The day was passing swiftly and pleasantly, since the guests were all in town taking in the shows and sights. Peace reigned at the inn.
“Oh...” Helen sighed and stretched, drawing Elissa’s gaze from her ledger. The youngest of the Crosby sisters stood atop a step stool in the parlor entrance. Elissa couldn’t get over how great Helen looked with her ultrashort, ultrafeminine haircut. The style was not only practical for a mother of young twins, but suited Helen’s face, making her lovely gray eyes seem large.
“I wish it would snow for Christmas,” Helen said as she lay a mistletoe branch over a small hook. Arranging the red ribbon tied in the greenery to its best advantage, she smiled down at her sisters gathered before the fire. Elissa noticed that her glance shifted to her twins, behaving amazingly well as they played with their dolls on the rug. “What’s the forecast, Lis?”
“Snow, of course.” Smiling, she sat back in the big old leather chair that had been their father’s. “I ordered the white stuff, myself. The weatherman and I are just like this.” She held up crossed fingers. “Flurries should start sometime Christmas Eve, just in time to give us a full-fledged White Christmas.”
Helen backed down the two steps on the stool. “Good. I know how much you spent for those s-l-e-d-s you bought for my you-know-who’s for you-know-what.” With a nod she indicated the towering Christmas tree in the nearby comer,
its boughs bright with tiny twinkling lights and Country Christmas ornaments collected from Branson craft shows. Two large sled-shaped packages stood against the wall behind a mountain of smaller presents. “I’d hate to see all that money go to waste.”
“It won’t,” Lucy interjected. “Even if it doesn’t snow this year, the you-know-what’s will be here for other Christmases. Right, Lis?”
Apprehension stabbed Elissa’s heart, but she hid it. She would not allow any negative thoughts to intrude on the holidays. “Absolutely. You don’t think I’d let you take them home, do you—I mean how much snow does New York state get?”
Helen laughed. “Oh, right. It’s a desert up there especially in the winter.”
The sisters laughed at Helen’s joke. Today’s newspaper had been plastered with pictures of the wild snowstorm inundating New York at that very moment. “Yes,” Elissa said with an emphatic nod. “You’re lucky you’re here in the Ozark mountains, where we have snow some Christmases.”
Helen folded the stool. “Now all we have to do is wait for the guys to get back from shopping. And Alex from overseeing construction on his mansion. We can get our Christmas kisses.” She gave Elissa a sly look. “Especially Alex. I bet you have a hankering to kiss that good-looking hunk. Don’t you, Elissa?”
Startled, she shifted to stare at her youngest sister. “What?”
“Or do you already know what it’s like to kiss him?”

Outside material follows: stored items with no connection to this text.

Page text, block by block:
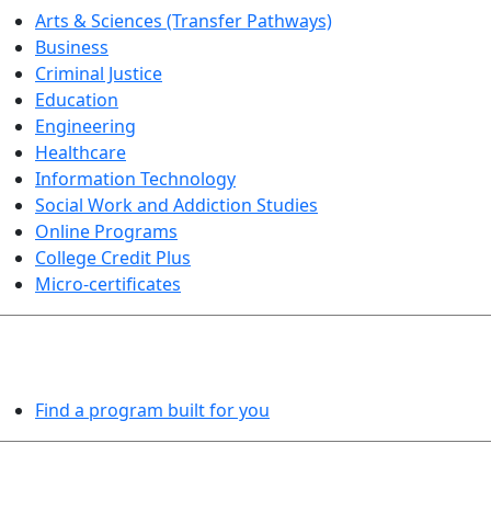
Arts & Sciences (Transfer Pathways)
Business
Criminal Justice
Education
Engineering
Healthcare
Information Technology
Social Work and Addiction Studies
Online Programs
College Credit Plus
Micro-certificates
Find a program built for you
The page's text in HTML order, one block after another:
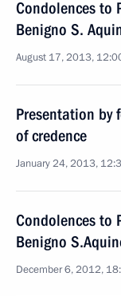
Condolences to
Benigno S.
August 17, 2013,
Presentation by
of credence
January 24, 2013,
Condolences to
Benigno
December 6, 2012,
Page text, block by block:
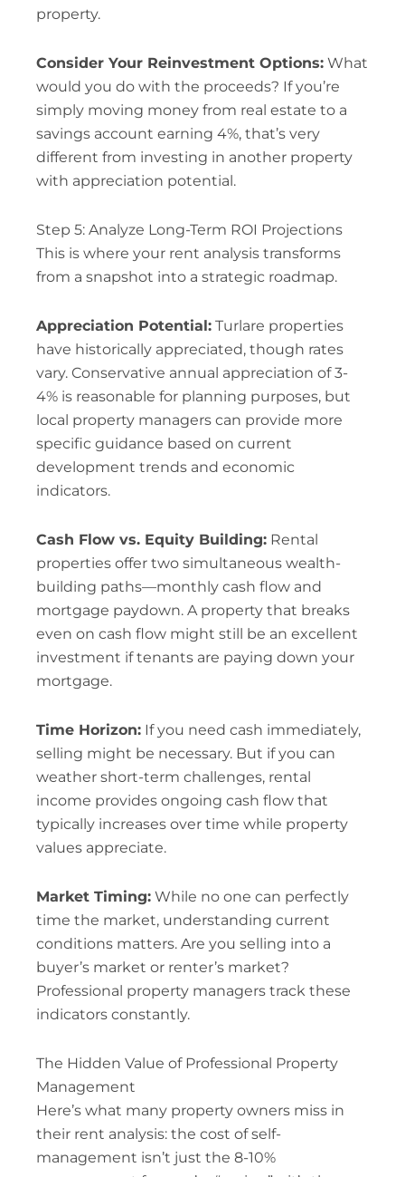
property.
Consider Your Reinvestment Options:What
would you do with the proceeds? If you’re
simply moving money from real estate to a
savings account earning 4%, that’s very
different from investing in another property
with appreciation potential.
Step 5: Analyze Long-Term ROI Projections
This is where your rent analysis transforms
from a snapshot into a strategic roadmap.
Appreciation Potential:Turlare properties
have historically appreciated, though rates
vary. Conservative annual appreciation of 3-
4% is reasonable for planning purposes, but
local property managers can provide more
specific guidance based on current
development trends and economic
indicators.
Cash Flow vs. Equity Building:Rental
properties offer two simultaneous wealth-
building paths—monthly cash flow and
mortgage paydown. A property that breaks
even on cash flow might still be an excellent
investment if tenants are paying down your
mortgage.
Time Horizon:If you need cash immediately,
selling might be necessary. But if you can
weather short-term challenges, rental
income provides ongoing cash flow that
typically increases over time while property
values appreciate.
Market Timing:While no one can perfectly
time the market, understanding current
conditions matters. Are you selling into a
buyer’s market or renter’s market?
Professional property managers track these
indicators constantly.
The Hidden Value of Professional Property
Management
Here’s what many property owners miss in
their rent analysis: the cost of self-
management isn’t just the 8-10%

Elissa could feel her cheeks color. “Now listen, you two.” She slapped her ledger book closed in her lap. “Do I have to have it tattooed on my forehead before you’ll face the fact that there aren’t any sparks of interest between Alex and me. Now, get over it.”
Helen picked up the stool to return it to the pantry. “Mmm-hmm,” she said, not sounding convinced.
Lucy shifted to curl her legs beneath her, drawing Elissa’s eyes. She gave the blonde a narrowed look. “You believe me, don’t you?”